Chamber Music Northwest premieres Reed College professor David Schiff's new composition

This weekend brings a pair of new works to Portland, created by one of the city’s most esteemed composers and one of its newest. Both appear in concerts that bridge seemingly disparate musical worlds.

On Friday, veteran Chamber Music Northwest musicians make a winter visit to their usual summer home to perform one of the most creatively destructive works in the history of art, Arnold Schoenberg’s Pierrot Lunaire. To complement that spooky 1912 masterpiece — not coincidentally, the centennial  of Reed College, where it’ll be performed as part of the school’s 100th birthday celebrations — Reed professor and composer David Schiff composed a new work for the same instrumental combo (known for decades as the “Pierrot ensemble,” which includes  flute, clarinet, violin, cello and piano and often finds the musicians doubling on other instruments like bass clarinet, piccolo, viola etc.).

“As soon as I heard they were planning a Pierrot Lunaire, I decided to mix up high and low and complicate the story of modern music,” Schiff told me last week, “so I proposed that I’d write a suite for the instruments of Pierrot based on popular music of the time.”

Although the music of the first decade or so of the 20th century doesn’t get the acclaim of, say, the 1930s or the 1960s, “it’s actually one of the most interesting times in the history of American popular music,” Schiff explains, noting that the period between 1912 and 1915 brought us the first published 12 bar blues (W.C. Handy’s Memphis Blues and St. Louis Blues), the first 32 bar pop tunes (by songwriters like Jerome Kern and Irving Berlin), and the first foxtrots, created by the tragically short lived composer James Reece Europe, the most famous bandleader in the land and a great figure in African American history. That transitional period between ragtime and jazz is “ kind of a dark age in music history,” says Schiff, who’s a scholar of jazz and American music, “and deserves to better than to be thought of as this awkward age.”

Schiff’s new Class of 1915 (titled to honor Reed’s first graduating class, who would have been freshman in that crucial Pierrot/foxtrot year of 1912) provides a musical survey of this overlooked period. The first movement consists of arrangements of five popular foxtrots of the time; the second — “more composition than arrangement” —  is an homage to Handy’s celebrated “St. Louis Blues,” featuring a solo for the bass clarinet that David Shifrin had to lug down from the East Coast to play in Pierrot. The final movement is a transcription of one of the most important (if today neglected) pieces of American music — Europe’s 1914 “Castle House Rag,” which is neither quite ragtime nor jazz and “goes from very rough and frantic then turning on a dime to sophisticated,” Schiff says.
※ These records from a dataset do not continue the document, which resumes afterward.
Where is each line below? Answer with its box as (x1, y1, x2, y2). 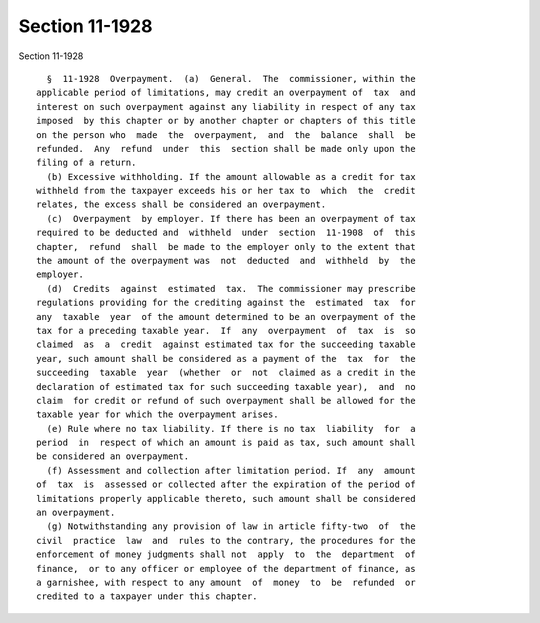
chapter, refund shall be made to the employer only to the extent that (36, 241, 416, 252)
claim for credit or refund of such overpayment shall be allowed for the (36, 395, 416, 406)
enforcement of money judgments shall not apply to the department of (36, 549, 416, 560)
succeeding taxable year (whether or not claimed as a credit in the (36, 367, 416, 379)
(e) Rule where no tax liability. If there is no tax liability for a (46, 423, 416, 434)
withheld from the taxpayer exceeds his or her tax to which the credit (36, 185, 416, 197)
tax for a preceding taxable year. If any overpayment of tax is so (36, 325, 416, 336)
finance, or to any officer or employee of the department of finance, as (36, 563, 416, 574)
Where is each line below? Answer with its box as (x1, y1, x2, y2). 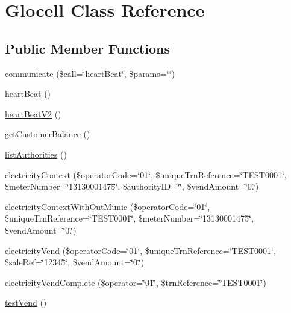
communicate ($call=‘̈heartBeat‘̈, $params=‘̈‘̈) (5, 67, 175, 79)
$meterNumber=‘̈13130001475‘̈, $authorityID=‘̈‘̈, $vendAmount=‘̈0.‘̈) (5, 180, 259, 193)
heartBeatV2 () (5, 107, 61, 120)
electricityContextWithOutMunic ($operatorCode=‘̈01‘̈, (5, 200, 210, 212)
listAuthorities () (5, 147, 67, 160)
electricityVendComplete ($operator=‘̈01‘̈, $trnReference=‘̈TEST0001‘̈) (5, 276, 266, 288)
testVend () (5, 296, 47, 309)
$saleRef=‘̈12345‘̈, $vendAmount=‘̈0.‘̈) (5, 256, 145, 268)
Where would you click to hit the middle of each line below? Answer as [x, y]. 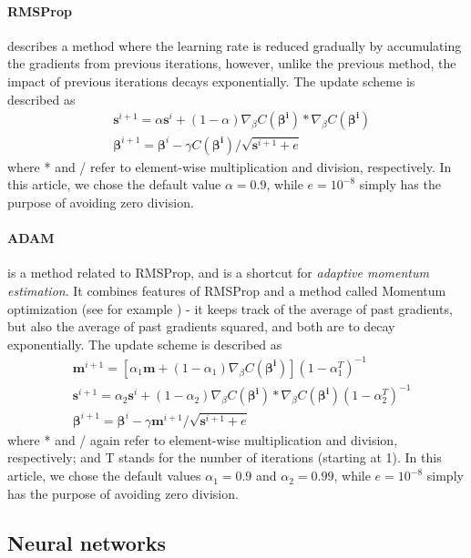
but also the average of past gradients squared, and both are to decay [201, 326]
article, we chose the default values [104, 476]
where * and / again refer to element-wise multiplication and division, [203, 439]
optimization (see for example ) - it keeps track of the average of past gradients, [230, 308]
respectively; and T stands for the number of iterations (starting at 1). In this [225, 457]
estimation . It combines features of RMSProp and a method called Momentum [227, 290]
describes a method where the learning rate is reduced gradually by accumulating [235, 45]
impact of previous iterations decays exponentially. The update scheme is [211, 81]
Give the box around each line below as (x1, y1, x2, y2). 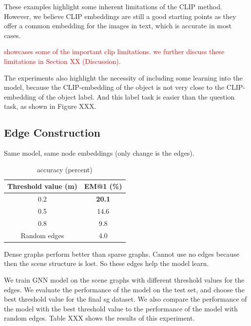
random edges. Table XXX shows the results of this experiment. (4, 313, 195, 323)
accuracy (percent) (37, 164, 93, 174)
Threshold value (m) (7, 181, 77, 191)
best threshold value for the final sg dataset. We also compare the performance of (4, 294, 247, 304)
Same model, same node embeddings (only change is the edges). (4, 148, 194, 158)
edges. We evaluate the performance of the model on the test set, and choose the (4, 284, 245, 294)
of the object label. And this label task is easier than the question (38, 91, 235, 102)
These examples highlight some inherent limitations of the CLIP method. (4, 1, 222, 11)
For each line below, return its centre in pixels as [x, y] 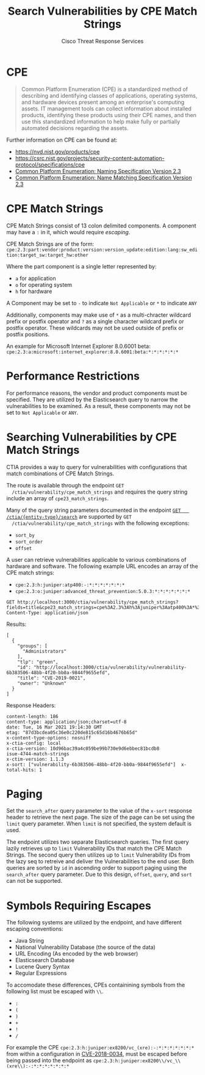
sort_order [29, 542]
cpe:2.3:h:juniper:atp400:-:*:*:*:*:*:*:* [70, 585]
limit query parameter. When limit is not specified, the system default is [99, 824]
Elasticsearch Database [45, 960]
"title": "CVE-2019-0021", [52, 678]
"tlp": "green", [38, 662]
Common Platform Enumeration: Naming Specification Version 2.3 [98, 171]
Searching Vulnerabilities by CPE [92, 437]
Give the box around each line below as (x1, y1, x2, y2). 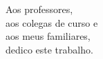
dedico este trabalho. (6, 42, 93, 56)
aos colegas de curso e (6, 15, 98, 29)
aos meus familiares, (6, 29, 91, 43)
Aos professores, (6, 2, 73, 16)
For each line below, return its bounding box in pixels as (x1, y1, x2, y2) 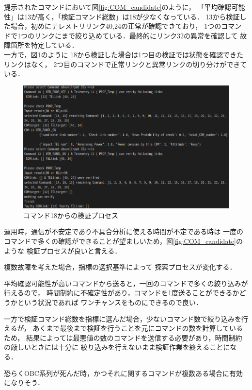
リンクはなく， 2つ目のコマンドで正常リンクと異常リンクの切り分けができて (4, 59, 247, 69)
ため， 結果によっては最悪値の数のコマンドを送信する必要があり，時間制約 (4, 332, 242, 342)
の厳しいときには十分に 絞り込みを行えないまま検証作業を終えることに (4, 342, 230, 352)
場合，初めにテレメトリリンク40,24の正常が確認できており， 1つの (10, 21, 221, 31)
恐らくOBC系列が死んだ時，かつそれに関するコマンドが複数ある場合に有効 (4, 368, 243, 378)
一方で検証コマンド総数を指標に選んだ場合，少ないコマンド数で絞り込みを (4, 313, 241, 323)
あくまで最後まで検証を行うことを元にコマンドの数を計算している (32, 323, 243, 333)
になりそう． (4, 377, 44, 388)
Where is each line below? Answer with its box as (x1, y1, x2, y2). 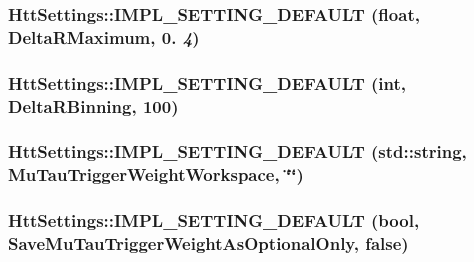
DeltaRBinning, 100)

Europe’s original piece launched a colossal national dance craze for the foxtrot, which triggered a cultural landslide that some voters in our current presidential primaries have apparently never quite forgiven.

His new piece parallels the argument in Schiff’s new book, The Ellington Century: “we can’t go on having these two separate but equal histories of 20th century music, which is essentially what we have right now,” he says. “When you look at history, these guys were talking to each other and listening to each other. They did not exist in separate worlds.” Stravinsky visited the Cotton Club. Ravel heard Harlem and New Orleans jazz and incorporated elements of them in his Violin Sonata, his opera The Child and the Spells, and his Piano Concertos. James Reece Europe, Duke Ellington, Miles Davis and other jazzers studied classical music. George Gershwin lived in two or three parallel musical universes. Schiff’s new piece, and this extraordinary concert at Reed (which also includes one of the great chamber works of the period, Ravel’s 1914 Piano Trio) demonstrates the musical upheaval rumbling on both sides of that false fault line between pop and classical music.

The program at Reed’s Kaul Auditorium Friday concludes with Pierrot Lunaire, Schoenberg’s truly revolutionary setting of 21 poems by Belgian writer Albert Giraud (tranlated into German) that uses both atonal music and a kind of hybrid of speech and singing. It’s still a spooky experience nearly a century later, and much depends on the speaker-singer, who in this case is Mary Nessinger, a mezzo soprano who’s performed with major symphony orchestras and the Chamber Music Society of Lincoln Center (which is not coincidentally the home of many CMNW musicians). Nessinger, says a Portlander who’s worked with her in coaching this very piece, singer Renee Favand-See. “has a haunting, smoldering presence when she sings this piece, [with] intense energy simmering underneath the surface and blazing out of her eyes (she barely looks at the score–she knows it from memory). She owns it. She’s amazing.”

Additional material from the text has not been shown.